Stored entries
━━━━━━━━

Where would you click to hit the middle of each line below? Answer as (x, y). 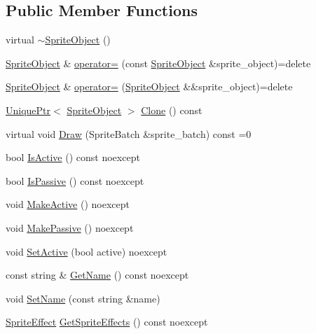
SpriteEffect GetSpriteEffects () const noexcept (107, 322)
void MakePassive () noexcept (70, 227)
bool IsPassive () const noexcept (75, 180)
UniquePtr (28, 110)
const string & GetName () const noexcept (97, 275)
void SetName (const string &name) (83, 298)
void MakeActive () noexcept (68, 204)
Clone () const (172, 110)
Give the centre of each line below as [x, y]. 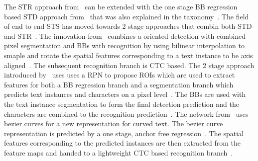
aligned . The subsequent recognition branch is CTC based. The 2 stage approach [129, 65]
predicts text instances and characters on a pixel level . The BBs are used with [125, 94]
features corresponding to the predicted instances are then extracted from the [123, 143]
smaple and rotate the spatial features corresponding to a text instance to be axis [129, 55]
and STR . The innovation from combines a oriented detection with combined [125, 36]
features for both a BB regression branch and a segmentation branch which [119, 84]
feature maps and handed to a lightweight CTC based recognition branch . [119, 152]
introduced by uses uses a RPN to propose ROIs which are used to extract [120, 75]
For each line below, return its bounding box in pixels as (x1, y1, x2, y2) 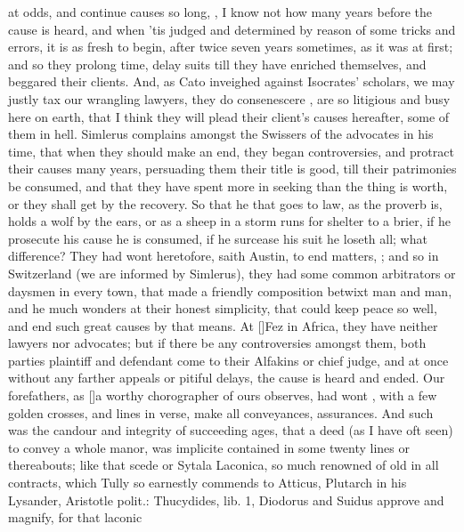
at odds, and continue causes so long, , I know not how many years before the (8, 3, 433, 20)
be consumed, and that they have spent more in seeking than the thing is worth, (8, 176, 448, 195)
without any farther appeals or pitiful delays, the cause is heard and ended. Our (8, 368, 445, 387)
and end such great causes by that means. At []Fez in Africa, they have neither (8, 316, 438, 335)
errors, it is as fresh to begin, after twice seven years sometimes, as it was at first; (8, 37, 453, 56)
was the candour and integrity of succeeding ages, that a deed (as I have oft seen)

━━━━━━━━

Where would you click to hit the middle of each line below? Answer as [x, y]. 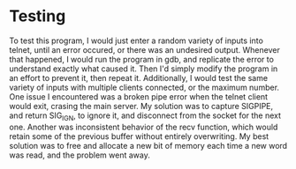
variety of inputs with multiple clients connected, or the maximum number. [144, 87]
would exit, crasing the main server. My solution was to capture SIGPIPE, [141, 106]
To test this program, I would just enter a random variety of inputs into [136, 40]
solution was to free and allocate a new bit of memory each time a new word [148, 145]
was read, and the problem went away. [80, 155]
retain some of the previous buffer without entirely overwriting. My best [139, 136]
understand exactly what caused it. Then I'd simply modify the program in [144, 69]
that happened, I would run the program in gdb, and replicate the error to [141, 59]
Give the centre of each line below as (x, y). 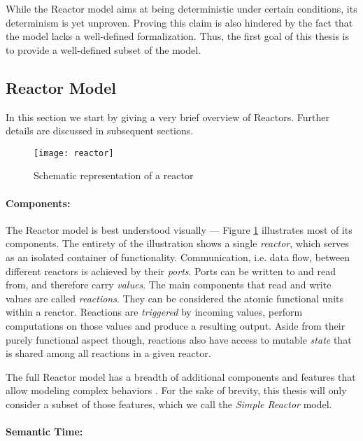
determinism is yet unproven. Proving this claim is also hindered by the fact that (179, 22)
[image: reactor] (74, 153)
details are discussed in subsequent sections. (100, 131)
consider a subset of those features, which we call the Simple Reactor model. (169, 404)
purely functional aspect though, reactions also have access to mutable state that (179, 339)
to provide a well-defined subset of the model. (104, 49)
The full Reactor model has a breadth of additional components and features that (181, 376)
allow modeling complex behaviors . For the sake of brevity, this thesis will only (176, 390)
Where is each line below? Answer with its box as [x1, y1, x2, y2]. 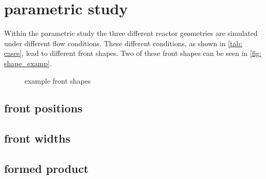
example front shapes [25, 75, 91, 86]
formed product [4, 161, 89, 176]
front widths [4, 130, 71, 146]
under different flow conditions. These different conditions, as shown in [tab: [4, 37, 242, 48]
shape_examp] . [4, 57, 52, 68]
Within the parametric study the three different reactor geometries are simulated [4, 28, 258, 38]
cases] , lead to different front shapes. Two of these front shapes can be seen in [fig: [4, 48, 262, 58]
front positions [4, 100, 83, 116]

━━━━━━━━

_Task description_: Output exactly the lines above that lie between the line with "Give the centre of each line below as (x, y)." and the line with "front positions [4, 100, 83, 116]", those two lines included, and no pictures.

_Written response_:
Give the centre of each line below as (x, y). 
determinism is yet unproven. Proving this claim is also hindered by the fact that (179, 22)
[image: reactor] (74, 153)
details are discussed in subsequent sections. (100, 131)
consider a subset of those features, which we call the Simple Reactor model. (169, 404)
purely functional aspect though, reactions also have access to mutable state that (179, 339)
to provide a well-defined subset of the model. (104, 49)
The full Reactor model has a breadth of additional components and features that (181, 376)
allow modeling complex behaviors . For the sake of brevity, this thesis will only (176, 390)
Where is each line below? Answer with its box as [x1, y1, x2, y2]. 
example front shapes [25, 75, 91, 86]
formed product [4, 161, 89, 176]
front widths [4, 130, 71, 146]
under different flow conditions. These different conditions, as shown in [tab: [4, 37, 242, 48]
shape_examp] . [4, 57, 52, 68]
Within the parametric study the three different reactor geometries are simulated [4, 28, 258, 38]
cases] , lead to different front shapes. Two of these front shapes can be seen in [fig: [4, 48, 262, 58]
front positions [4, 100, 83, 116]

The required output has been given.